The axial_embedding is working like a charm. Is there any way we can implement the MAT attention technique that you linked in the paper? It might be useful for this particular project.

Finally, as a fellow practitioner, I've been thinking about how deep learning can be applied to this crisis. Evidence shows that deep learning can greatly speed up simulations (https://arxiv.org/abs/2001.08055), and I was wondering if perhaps it will be fruitful to train a differentiable docking function, perhaps specific to the Spike protein of Covid. Such a module could eventually be used in some end-to-end pipeline for evaluating candidates? Anyways, I am much an amateur in this arena, but those are my thoughts.

I believe it's a great idea! After we have some candidates that are already FDA approved (basically drug relocation) we can do 2 things:

  1. Check if the candidates found can interact with the active-site of the Covid Protein
  2. Check if the novel created molecule can interact with the Covid (Precision Medicine --> Every COVID might have different drugs that works better, based on the genomic mutation the virus undergo during the spread on different people and environments)

The 2. is the longest path since the molecule would need to pass all the FDA test before going to be used on people and it could take years, while the 1. it would be faster since they are already tested from a toxicity point of view and they are already FDA approved hospitals could use candidates on people right away.

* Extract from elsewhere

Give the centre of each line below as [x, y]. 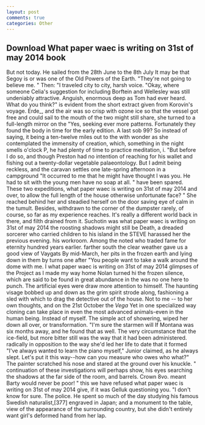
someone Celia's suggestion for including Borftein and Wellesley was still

I'll come back to you with the GitHub repo link.

Let me know if I can be of any help.

lucidrains commented 4 years ago

@CalogeroZarbo Thanks for sharing your data sources!

Keep us updated on your progress, and don't hesitate to raise any further issues you encounter!

CalogeroZarbo commented 4 years ago

@lucidrains this is the repo for the virus project: https://github.com/CalogeroZarbo/bioshield

I checked the new version of the library with the positional embedding and it works like a charm. Thank you for the fix!